KR20080085563A - Os image recording method and os booting method - Google Patents

Abstract

An OS booting method of a device having a main storage device and a data storage medium is provided. The method comprises: securing an OS image area of successive sectors in a data storage medium; Recording OS image size information in the start sector of the secured OS image area and recording the OS image in sectors of the secured OS image area; Writing the start sector position of the OS image area to the boot loader of the data storage medium; Reading a start sector position of an OS image area recorded in a boot loader at OS booting of the device; And loading the OS image from the consecutive sectors of the data storage medium into the main storage device based on the OS image size information recorded in the start sector of the OS image area having the read start sector position. Accordingly, the present invention can realize faster OS booting compared to the conventional OS booting method in which OS images are distributed and stored in a file format on a data storage medium.

Description

OS image recording method and OS booting method {OS image recording method and OS booting method}

1 is a conceptual diagram illustrating a conventional partitioning scheme.

2 is a conceptual diagram illustrating a general file searching process.

3 is a flowchart illustrating a method for recording an OS image according to an exemplary embodiment of the present invention.

4 is a conceptual diagram for comparing and explaining an OS image recording method and a conventional OS image recording method according to an exemplary embodiment of the present invention.

5 is a flowchart illustrating an OS booting method according to an exemplary embodiment of the present invention.

The present invention relates to an OS image recording method and an OS booting method.

Storage devices such as hard disk drives (HDDs) and flash memories have a partition structure as shown in FIG. In FIG. 1, a master boot record (MBR) identifies where and how an operating system (OS) is located and stores information for loading an operating system into a main memory of a device such as a computer or a mobile terminal using a storage device. The master boot record is also called a partition sector, master partition table, or partition table.

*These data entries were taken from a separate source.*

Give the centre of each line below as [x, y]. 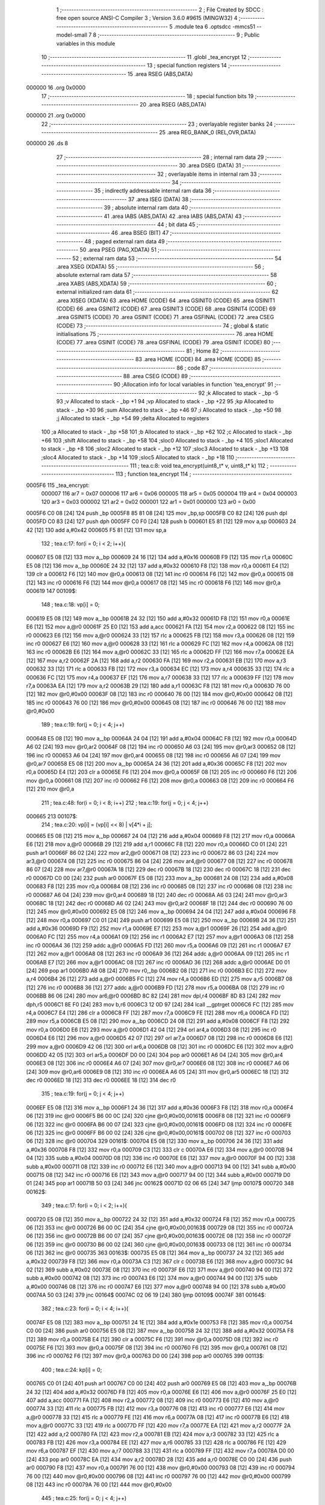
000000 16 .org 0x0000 [56, 88]
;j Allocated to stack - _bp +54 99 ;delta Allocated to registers [133, 418]
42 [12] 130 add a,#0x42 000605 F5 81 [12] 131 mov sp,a [96, 530]
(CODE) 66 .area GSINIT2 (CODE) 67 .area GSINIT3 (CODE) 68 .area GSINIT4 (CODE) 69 [166, 309]
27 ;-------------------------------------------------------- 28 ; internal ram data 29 [160, 157]
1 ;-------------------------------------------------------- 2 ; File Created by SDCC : [160, 10]
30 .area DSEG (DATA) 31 [210, 166]
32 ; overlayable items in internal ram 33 [207, 174]
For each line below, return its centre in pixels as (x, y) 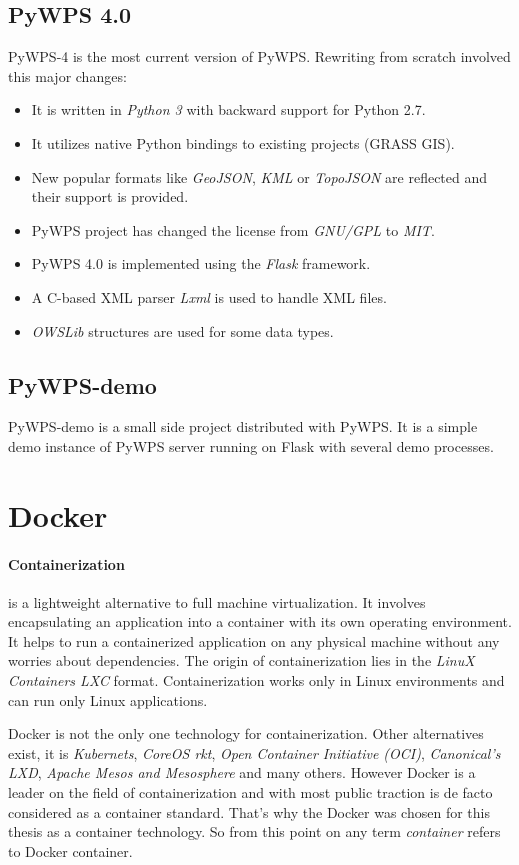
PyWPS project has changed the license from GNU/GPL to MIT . (233, 229)
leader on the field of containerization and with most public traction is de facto (250, 792)
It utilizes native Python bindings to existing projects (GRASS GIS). (243, 142)
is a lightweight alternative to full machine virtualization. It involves (217, 601)
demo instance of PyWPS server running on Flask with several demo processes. (251, 445)
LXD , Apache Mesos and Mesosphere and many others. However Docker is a (242, 772)
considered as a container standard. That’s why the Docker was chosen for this (249, 811)
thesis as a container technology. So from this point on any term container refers (254, 831)

The storage device shown in FIG. 1 has four partitions and the information recorded in the master boot record (MBR) is used to access these partitions. Extended partition # 3 has an extended MBR (EMBR), which is used to access the secondary partitions (secondary partition # 5, secondary extended partition # 1, etc.) that make up the extended partition. .

2 is a conceptual diagram illustrating a general file searching process in a storage device. A typical file search process begins with extracting partition information using the master boot record (MBR). The file system is used to interpret partitions based on the information in the partition table. Storage devices utilize a file system to store data in the form of files. Various file systems can be used for each partition. The file system names the files and indicates where they should be located on the storage device for storage or retrieval.

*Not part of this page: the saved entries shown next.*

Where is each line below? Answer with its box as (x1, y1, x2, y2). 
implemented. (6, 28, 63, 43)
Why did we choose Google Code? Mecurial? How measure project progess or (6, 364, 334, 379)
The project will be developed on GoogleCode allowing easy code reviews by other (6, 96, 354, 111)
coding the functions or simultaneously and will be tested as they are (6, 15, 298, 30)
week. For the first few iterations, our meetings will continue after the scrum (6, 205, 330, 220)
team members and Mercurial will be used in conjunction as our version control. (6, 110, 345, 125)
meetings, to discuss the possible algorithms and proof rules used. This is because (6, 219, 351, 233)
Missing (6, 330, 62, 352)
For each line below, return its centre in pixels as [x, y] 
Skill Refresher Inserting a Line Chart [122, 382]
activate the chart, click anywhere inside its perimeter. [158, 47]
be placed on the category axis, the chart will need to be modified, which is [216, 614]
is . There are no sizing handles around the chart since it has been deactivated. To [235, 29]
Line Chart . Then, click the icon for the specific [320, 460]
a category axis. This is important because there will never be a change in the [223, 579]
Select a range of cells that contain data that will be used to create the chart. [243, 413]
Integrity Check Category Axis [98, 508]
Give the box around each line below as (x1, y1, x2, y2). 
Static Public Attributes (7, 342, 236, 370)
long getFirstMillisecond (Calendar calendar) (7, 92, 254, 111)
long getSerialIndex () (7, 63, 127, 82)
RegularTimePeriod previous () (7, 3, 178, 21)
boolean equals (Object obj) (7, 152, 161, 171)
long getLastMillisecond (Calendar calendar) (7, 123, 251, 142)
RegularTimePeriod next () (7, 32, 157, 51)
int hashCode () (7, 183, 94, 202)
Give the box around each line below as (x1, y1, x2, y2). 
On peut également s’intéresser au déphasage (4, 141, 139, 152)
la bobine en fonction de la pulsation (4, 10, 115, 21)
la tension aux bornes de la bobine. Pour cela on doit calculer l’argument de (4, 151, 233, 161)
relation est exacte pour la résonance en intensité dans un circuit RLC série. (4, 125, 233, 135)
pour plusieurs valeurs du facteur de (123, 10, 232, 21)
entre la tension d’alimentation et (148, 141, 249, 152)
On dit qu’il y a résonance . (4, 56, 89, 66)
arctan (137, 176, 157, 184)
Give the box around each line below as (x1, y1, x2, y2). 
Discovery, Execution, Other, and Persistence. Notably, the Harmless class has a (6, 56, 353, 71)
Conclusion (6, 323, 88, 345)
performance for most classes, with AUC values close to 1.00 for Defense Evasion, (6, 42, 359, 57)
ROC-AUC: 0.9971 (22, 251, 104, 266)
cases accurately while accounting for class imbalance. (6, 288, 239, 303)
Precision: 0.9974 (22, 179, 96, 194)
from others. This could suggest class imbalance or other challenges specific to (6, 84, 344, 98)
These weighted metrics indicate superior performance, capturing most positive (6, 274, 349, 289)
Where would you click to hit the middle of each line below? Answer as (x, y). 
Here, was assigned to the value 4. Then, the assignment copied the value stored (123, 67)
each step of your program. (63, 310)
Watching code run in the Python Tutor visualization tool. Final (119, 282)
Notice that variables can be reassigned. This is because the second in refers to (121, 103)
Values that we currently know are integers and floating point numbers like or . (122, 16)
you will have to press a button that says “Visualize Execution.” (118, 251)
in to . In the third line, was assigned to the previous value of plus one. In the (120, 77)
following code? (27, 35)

The FAT file system is used to interpret partitions formatted as file allocation tables (FAT). For FAT file systems, boot sector information is interpreted and the starting position of the FAT table and root directory is known. Using the information in the root directory, the starting cluster of the file is searched and the contents of the file can be accessed through a list search on the FAT table. For example, in FIG. 2, the file search process is performed by: 1) finding a directory "dir1" in which the file name "file1.txt" of the file content is stored in the root directory, and 2) through a directory entry of the cluster 90 that the directory points to. It is found that the cluster where file1.txt is stored is "cluster 200", and 3) the rest of file1.txt which is not stored in "cluster 200" is stored in cluster 201 using FAT table.

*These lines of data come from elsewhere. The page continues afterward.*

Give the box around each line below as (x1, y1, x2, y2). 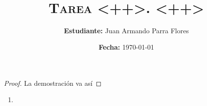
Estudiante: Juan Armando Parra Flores (64, 26, 189, 36)
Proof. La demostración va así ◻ (4, 78, 102, 88)
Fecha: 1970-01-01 (98, 41, 155, 52)
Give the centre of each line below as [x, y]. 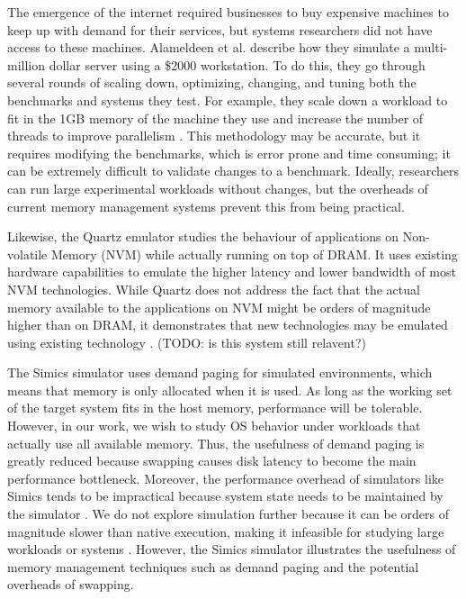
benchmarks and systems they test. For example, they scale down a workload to [228, 100]
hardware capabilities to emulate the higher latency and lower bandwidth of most [232, 272]
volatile [27, 254]
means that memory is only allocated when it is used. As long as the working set [230, 390]
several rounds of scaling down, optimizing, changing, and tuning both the [212, 82]
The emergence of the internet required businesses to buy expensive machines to [228, 12]
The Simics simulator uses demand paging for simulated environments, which [220, 372]
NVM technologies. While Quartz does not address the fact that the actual [214, 289]
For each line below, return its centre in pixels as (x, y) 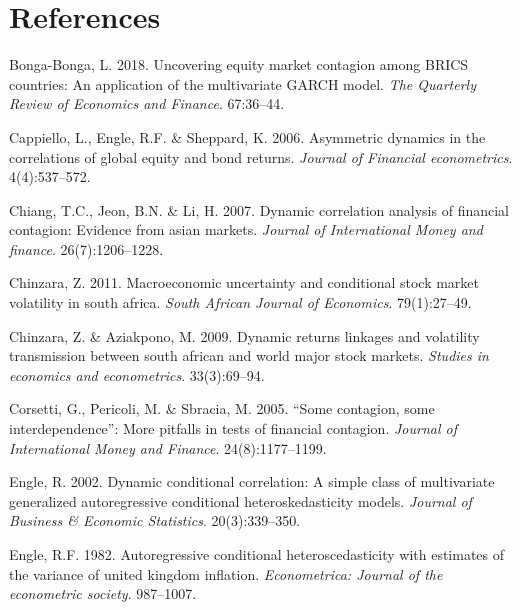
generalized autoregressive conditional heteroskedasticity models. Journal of (240, 500)
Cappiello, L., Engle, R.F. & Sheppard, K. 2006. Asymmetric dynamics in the (247, 136)
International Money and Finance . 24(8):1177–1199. (168, 447)
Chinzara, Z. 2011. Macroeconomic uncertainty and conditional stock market (244, 282)
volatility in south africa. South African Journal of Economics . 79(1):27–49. (240, 302)
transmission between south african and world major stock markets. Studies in (249, 355)
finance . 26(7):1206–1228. (86, 248)
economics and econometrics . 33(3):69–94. (137, 374)
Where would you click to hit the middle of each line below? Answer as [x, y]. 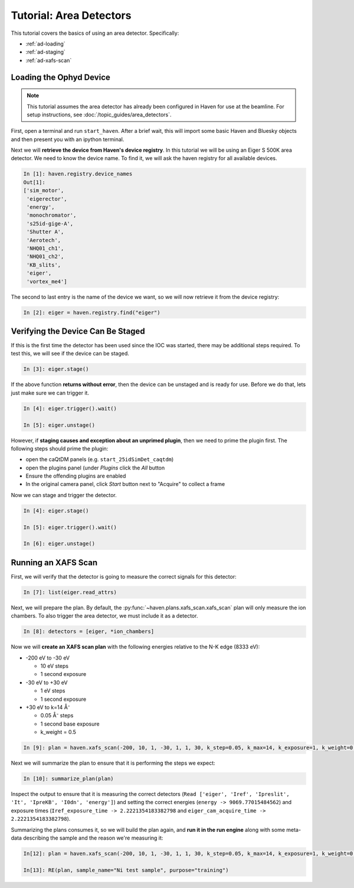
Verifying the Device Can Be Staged [78, 331]
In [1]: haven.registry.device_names [78, 174]
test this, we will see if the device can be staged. [70, 354]
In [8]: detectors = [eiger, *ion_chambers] [89, 631]
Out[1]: [34, 182]
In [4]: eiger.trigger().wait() [70, 408]
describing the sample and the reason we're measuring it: [93, 838]
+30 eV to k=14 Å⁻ [48, 707]

Conventionally, the OS image is stored in the form of a file. Therefore, like other files, OS images must be searched using the file system. Thus, when the OS image is stored in the form of a file, the boot loader must build a minimum file system in order to load the OS image into main memory and boot the OS. In the power-off state, the OS image is not stored in main memory, but in a hard disk drive, flash drive, and so on. A boot loader is used to load an OS image stored in data storage media such as a hard disk drive, flash drive, etc. into the main memory when the device is powered on. The boot loader builds a file system by collecting information related to clusters in which an OS image is stored through a file searching process as described with reference to FIG. 2. Once the file system is built, the boot loader loads file fragments that make up the OS image from the file locations on which the OS image is stored based on the built file system.

The loading speed of the OS image by the file system analysis is directly related to the search speed of the OS image file using the file system. However, since the file system must be built by the boot loader, it is inevitable to waste resources due to overhead. Also, the overhead for building and interpreting the file system directly affects the OS boot speed. Therefore, file system construction can be a big problem in a device where the program capacity is limited. Most file systems are vulnerable to power off during operation. This can also happen if the OS image cannot be found through the file system.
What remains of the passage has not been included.